SQLite Forum

null character sorts greater than 0x7f and less than 0x80
Login
If I have interpreted the cited Wikipedia article assertions correctly, Tcl uses the *overlong* null character representation internally but the canonical, single-byte representation for external data.

> Maybe you could say that TCL is using "Modified CESU-8".

I might say that, if it was true. But it is not.

At least on Windows, Tcl 8.6 uses the overlong null representation in string variables for the \\x00 character but writes it out (via puts) using the single-byte representation conforming to **unmodified** CESU-8. I have demonstrated this with [Magicsplat Tcl/Tk for Windows](https://www.magicsplat.com/tcl-installer/index.html), version 8.6.10, with stdout redirected to a file to avoid console weirdness.

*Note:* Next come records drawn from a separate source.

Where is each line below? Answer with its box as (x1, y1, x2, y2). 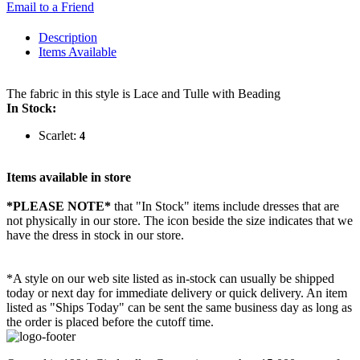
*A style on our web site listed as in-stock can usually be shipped (6, 272, 334, 286)
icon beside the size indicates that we (167, 214, 353, 228)
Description (39, 31, 97, 45)
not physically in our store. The (6, 214, 167, 228)
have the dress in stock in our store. (6, 228, 184, 243)
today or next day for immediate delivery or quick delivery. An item (6, 286, 347, 301)
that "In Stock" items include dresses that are (111, 199, 339, 214)
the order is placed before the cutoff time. (6, 315, 214, 329)
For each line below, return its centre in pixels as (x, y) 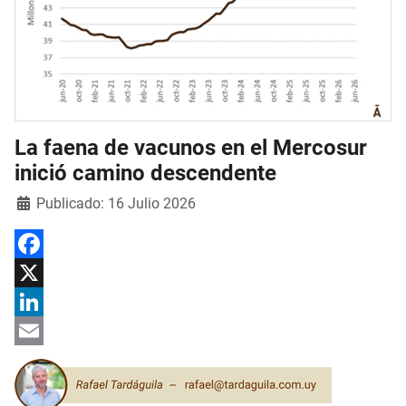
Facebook (42, 272)
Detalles (38, 201)
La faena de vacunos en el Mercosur (191, 147)
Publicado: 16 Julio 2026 (116, 203)
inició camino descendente (145, 173)
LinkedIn (39, 330)
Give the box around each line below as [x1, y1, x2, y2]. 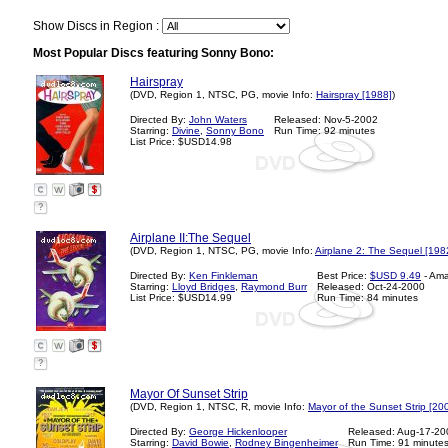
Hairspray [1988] [316, 89, 392, 100]
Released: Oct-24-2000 [317, 281, 425, 292]
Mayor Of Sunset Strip [130, 387, 248, 401]
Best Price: [317, 270, 370, 281]
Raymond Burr [241, 281, 307, 292]
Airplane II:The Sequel [130, 231, 251, 245]
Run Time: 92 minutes [274, 125, 375, 136]
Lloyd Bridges [172, 281, 235, 292]
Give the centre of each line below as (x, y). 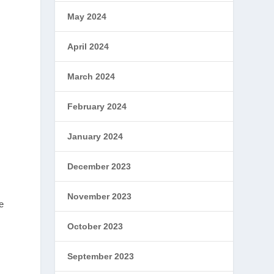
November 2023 (100, 196)
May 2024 (87, 17)
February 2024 (97, 106)
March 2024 (91, 76)
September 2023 (101, 256)
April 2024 (88, 46)
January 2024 (95, 136)
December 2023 (99, 166)
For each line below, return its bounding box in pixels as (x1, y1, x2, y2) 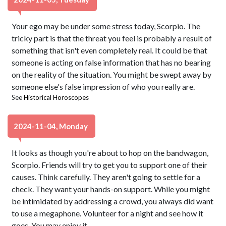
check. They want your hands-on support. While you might (12, 184, 210, 194)
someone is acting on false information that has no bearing (12, 58, 211, 67)
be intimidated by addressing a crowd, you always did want (12, 196, 214, 206)
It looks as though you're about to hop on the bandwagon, (12, 148, 209, 157)
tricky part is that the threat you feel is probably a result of (12, 33, 212, 43)
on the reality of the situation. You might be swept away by (12, 70, 212, 79)
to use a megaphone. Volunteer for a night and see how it (12, 208, 204, 218)
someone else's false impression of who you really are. (12, 82, 195, 91)

I maintain that, as an alternative way of storing or retrieving "external data", SQLite should do the same translation between Modified UTF-8 internal data and either (plain) CESU-8 which uses the short, canonical null representation or standard UTF-8 which also uses the short representation for external data. [a]

[a. The difference between CESU-8 and UTF-8 lies in how code points beyond 0x00 to 0x7F are represented; it is immaterial to this discussion. ]

This would, in my opinion, make SQLite adhere more closely to Tcl's design intention.  I suspect that the overlong representation is used because it simplifies Tcl's internal operations. If the representation never escapes the internal representation (except by purposeful, debug-like commands), then it is purely an implementation detail.  I think the OP was rightfully surprised.